◆ **Assignment**:
Output every entry below word for word, without its pictures.

[Collected data entries]
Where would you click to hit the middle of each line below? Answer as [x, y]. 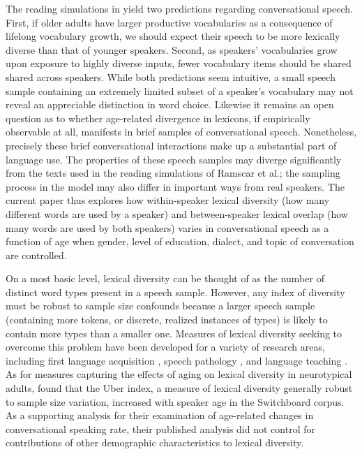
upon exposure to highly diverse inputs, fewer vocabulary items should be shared [179, 63]
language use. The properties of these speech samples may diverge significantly [174, 159]
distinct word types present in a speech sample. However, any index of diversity [175, 292]
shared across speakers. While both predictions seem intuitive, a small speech [171, 76]
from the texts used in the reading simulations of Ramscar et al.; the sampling [173, 173]
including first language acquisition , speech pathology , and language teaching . [176, 360]
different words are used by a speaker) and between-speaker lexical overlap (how [177, 213]
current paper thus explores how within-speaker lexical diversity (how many [168, 200]
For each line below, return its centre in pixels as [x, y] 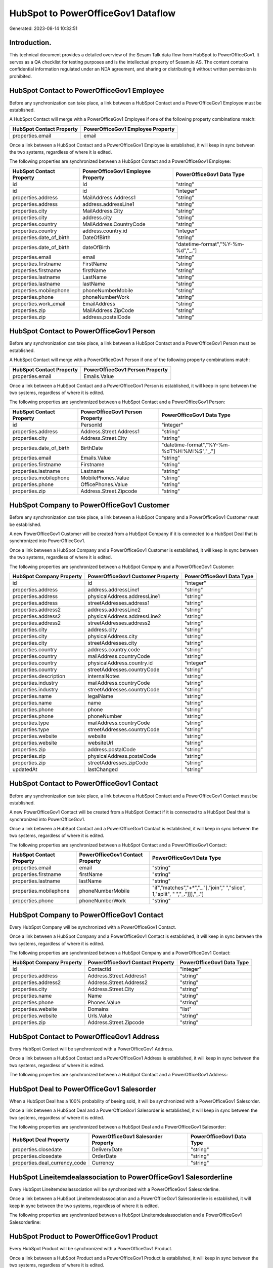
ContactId [99, 969]
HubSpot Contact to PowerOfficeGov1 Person [82, 331]
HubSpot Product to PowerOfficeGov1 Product [83, 1237]
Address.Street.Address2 [118, 982]
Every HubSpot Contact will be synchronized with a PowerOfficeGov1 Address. [92, 1049]
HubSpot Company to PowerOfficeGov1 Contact [86, 915]
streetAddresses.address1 [119, 603]
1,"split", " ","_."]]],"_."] [178, 894]

◆ **Answer to this task**:
Where would you click to hit the middle of each line below? Answer as [x, y]. 
upon exposure to highly diverse inputs, fewer vocabulary items should be shared [179, 63]
language use. The properties of these speech samples may diverge significantly [174, 159]
distinct word types present in a speech sample. However, any index of diversity [175, 292]
shared across speakers. While both predictions seem intuitive, a small speech [171, 76]
from the texts used in the reading simulations of Ramscar et al.; the sampling [173, 173]
including first language acquisition , speech pathology , and language teaching . [176, 360]
different words are used by a speaker) and between-speaker lexical overlap (how [177, 213]
current paper thus explores how within-speaker lexical diversity (how many [168, 200]
For each line below, return its centre in pixels as [x, y] 
ContactId [99, 969]
HubSpot Contact to PowerOfficeGov1 Person [82, 331]
HubSpot Product to PowerOfficeGov1 Product [83, 1237]
Address.Street.Address2 [118, 982]
Every HubSpot Contact will be synchronized with a PowerOfficeGov1 Address. [92, 1049]
HubSpot Company to PowerOfficeGov1 Contact [86, 915]
streetAddresses.address1 [119, 603]
1,"split", " ","_."]]],"_."] [178, 894]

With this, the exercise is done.